Here's a report on the availability of treatment of kidney disease around the world. If you are unlucky enough to have kidney failure (which is a top 10 cause of death), it's good to be in North America or Western Europe. Most countries (70%) have at least a minimal capacity to perform transplants. But if I read the map correctly, preemptive kidney transplants (i.e. transplants before dialysis, in map D below) are relatively common only in the U.S., Britain, and Norway. (And worldwide, a transplant costs less than two years of dialysis...)
Bello, A.K., Okpechi, I.G., Levin, A., Ye, F., Damster, S., Arruebo, S., Donner, J.A., Caskey, F.J., Cho, Y., Davids, M.R. and Davison, S.N., 2024. An update on the global disparities in kidney disease burden and care across world countries and regions. The Lancet Global Health, 12(3), pp.e382-e395.
"Background
"Since 2015, the International Society of Nephrology (ISN) Global Kidney Health Atlas (ISN-GKHA) has spearheaded multinational efforts to understand the status and capacity of countries to provide optimal kidney care, particularly in low-resource settings. In this iteration of the ISN-GKHA, we sought to extend previous findings by assessing availability, accessibility, quality, and affordability of medicines, kidney replacement therapy (KRT), and conservative kidney management (CKM).
...
"Findings
The literature review used information on prevalence of chronic kidney disease from 161 countries. The global median prevalence of chronic kidney disease was 9·5% (IQR 5·9–11·7) with the highest prevalence in Eastern and Central Europe (12·8%, 11·9–14·1). For the survey analysis, responses received covered 167 (87%) of 191 countries, representing 97·4% (7·700 billion of 7·903 billion) of the world population. Chronic haemodialysis was available in 162 (98%) of 165 countries, chronic peritoneal dialysis in 130 (79%), and kidney transplantation in 116 (70%). However, 121 (74%) of 164 countries were able to provide KRT to more than 50% of people with kidney failure. Children did not have access to haemodialysis in 12 (19%) of 62 countries, peritoneal dialysis in three (6%) countries, or kidney transplantation in three (6%) countries. CKM (non-dialysis management of people with kidney failure chosen through shared decision making) was available in 87 (53%) of 165 countries. The annual median costs of KRT were: US$19 380 per person for haemodialysis, $18 959 for peritoneal dialysis, and $26 903 for the first year of kidney transplantation. Overall, 74 (45%) of 166 countries allocated public funding to provide free haemodialysis at the point of delivery; use of this funding scheme increased with country income level.

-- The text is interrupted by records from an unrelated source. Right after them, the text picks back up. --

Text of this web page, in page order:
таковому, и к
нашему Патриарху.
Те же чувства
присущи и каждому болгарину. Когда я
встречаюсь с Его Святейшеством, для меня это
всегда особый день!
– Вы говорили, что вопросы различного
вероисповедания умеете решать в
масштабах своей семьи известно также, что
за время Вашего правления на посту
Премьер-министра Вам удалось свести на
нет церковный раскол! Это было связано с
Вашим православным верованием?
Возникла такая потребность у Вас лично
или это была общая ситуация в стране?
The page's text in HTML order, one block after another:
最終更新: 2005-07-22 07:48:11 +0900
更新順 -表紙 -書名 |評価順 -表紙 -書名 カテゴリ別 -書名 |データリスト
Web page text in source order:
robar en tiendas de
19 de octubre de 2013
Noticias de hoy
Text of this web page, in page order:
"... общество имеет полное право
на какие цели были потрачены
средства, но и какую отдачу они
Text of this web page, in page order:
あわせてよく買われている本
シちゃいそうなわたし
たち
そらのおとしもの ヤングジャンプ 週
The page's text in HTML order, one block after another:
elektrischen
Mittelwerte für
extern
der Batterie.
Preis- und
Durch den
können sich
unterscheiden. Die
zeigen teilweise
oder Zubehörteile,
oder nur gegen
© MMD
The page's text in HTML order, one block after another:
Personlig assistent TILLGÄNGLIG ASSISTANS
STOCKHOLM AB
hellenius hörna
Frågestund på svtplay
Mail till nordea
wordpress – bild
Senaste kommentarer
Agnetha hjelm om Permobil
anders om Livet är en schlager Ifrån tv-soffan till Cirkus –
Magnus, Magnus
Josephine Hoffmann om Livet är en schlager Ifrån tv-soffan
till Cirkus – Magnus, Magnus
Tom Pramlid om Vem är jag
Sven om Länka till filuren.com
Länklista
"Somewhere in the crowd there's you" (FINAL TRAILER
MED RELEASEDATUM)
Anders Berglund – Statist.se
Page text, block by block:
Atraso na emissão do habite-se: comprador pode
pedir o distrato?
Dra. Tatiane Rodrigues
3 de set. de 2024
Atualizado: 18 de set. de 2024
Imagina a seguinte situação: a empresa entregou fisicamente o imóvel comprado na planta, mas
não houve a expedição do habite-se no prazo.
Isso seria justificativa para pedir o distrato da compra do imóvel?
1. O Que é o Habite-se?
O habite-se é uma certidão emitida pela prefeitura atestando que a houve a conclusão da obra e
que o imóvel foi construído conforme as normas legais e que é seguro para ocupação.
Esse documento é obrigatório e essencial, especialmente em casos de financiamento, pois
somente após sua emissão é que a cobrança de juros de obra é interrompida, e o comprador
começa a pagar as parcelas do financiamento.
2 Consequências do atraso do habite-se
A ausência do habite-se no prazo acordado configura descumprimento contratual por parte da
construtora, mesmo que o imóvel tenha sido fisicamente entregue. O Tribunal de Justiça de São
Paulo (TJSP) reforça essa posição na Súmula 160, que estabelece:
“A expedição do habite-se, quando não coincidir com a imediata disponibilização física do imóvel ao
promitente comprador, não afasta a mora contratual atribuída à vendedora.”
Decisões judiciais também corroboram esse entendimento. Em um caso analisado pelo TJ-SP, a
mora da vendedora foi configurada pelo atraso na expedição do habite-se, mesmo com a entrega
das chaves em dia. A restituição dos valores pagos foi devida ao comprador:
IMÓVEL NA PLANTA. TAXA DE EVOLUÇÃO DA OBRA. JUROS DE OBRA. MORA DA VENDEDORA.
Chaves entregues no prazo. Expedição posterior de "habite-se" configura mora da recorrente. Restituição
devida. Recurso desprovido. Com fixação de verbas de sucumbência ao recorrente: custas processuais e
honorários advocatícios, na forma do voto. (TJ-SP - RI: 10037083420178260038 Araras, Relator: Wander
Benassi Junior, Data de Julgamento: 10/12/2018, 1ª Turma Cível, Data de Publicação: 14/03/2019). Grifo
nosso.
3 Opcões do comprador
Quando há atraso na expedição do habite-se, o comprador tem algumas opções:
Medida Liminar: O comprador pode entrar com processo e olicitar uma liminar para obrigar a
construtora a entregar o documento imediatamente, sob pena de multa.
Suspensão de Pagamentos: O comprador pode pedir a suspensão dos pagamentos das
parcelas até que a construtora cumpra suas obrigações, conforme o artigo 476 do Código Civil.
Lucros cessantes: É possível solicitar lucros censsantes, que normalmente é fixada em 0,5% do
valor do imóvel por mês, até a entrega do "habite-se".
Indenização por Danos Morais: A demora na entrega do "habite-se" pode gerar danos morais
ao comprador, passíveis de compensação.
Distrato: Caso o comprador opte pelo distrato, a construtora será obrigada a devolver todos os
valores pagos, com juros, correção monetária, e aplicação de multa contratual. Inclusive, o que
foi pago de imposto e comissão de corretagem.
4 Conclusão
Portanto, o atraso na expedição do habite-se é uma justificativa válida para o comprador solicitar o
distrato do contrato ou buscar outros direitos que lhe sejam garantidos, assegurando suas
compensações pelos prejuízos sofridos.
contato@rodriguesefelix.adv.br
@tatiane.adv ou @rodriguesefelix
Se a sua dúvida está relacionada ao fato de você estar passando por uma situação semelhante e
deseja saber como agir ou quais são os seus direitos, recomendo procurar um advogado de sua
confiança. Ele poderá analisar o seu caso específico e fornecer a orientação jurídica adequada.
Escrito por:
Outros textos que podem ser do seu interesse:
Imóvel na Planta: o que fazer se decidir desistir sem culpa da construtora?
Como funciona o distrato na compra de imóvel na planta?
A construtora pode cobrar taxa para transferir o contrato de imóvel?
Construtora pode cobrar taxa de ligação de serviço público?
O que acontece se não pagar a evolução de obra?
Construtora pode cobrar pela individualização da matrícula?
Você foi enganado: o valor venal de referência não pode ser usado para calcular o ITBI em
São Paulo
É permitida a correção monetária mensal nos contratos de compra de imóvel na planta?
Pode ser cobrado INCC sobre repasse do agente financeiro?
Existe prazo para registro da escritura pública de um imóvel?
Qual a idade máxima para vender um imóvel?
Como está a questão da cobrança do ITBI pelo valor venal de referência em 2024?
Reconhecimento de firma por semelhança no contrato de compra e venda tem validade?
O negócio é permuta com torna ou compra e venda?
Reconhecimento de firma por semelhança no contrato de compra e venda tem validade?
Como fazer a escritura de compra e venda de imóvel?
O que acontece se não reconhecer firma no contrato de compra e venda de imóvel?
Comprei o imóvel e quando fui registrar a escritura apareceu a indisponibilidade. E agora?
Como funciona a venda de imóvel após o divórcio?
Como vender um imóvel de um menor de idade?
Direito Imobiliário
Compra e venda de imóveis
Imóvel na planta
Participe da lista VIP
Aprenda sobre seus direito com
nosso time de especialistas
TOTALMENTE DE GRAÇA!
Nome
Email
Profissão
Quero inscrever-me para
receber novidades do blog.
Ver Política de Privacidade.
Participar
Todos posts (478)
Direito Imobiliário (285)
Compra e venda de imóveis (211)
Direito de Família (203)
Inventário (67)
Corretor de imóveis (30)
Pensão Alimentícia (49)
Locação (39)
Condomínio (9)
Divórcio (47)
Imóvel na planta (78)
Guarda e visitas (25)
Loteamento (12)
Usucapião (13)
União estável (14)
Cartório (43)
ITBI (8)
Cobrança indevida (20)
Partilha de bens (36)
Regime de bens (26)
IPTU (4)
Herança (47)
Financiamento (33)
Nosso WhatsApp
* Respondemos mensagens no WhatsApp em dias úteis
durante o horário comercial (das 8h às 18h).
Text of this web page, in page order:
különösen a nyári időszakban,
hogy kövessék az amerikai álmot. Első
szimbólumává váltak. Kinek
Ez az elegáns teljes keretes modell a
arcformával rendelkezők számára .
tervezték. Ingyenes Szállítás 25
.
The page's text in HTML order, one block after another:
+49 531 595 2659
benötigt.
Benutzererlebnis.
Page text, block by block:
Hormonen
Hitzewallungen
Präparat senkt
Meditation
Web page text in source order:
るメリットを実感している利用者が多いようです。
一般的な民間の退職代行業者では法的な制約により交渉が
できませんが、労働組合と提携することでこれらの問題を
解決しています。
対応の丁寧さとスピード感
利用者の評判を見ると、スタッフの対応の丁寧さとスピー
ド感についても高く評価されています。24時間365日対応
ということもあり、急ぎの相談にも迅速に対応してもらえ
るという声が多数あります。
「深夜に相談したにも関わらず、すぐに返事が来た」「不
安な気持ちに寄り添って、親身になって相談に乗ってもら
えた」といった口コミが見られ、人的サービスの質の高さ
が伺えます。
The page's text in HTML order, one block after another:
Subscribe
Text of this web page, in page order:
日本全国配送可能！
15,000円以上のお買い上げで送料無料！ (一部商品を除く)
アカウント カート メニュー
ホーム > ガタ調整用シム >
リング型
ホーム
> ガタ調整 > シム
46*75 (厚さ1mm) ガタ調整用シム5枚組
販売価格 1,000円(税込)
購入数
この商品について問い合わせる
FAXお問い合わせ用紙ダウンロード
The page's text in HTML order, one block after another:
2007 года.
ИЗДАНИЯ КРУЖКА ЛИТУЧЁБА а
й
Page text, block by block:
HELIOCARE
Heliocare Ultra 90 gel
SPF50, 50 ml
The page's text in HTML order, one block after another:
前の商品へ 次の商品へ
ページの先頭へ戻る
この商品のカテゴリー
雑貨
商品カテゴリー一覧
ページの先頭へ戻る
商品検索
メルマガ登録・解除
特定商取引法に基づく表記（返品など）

The median global prevalence of nephrologists was 11·8 per million population (IQR 1·8–24·8) with an 80-fold difference between low-income and high-income countries. Differing degrees of health workforce shortages were reported across regions and country income levels. A quarter of countries had a national chronic kidney disease-specific strategy (41 [25%] of 162) and chronic kidney disease was recognised as a health priority in 78 (48%) of 162 countries.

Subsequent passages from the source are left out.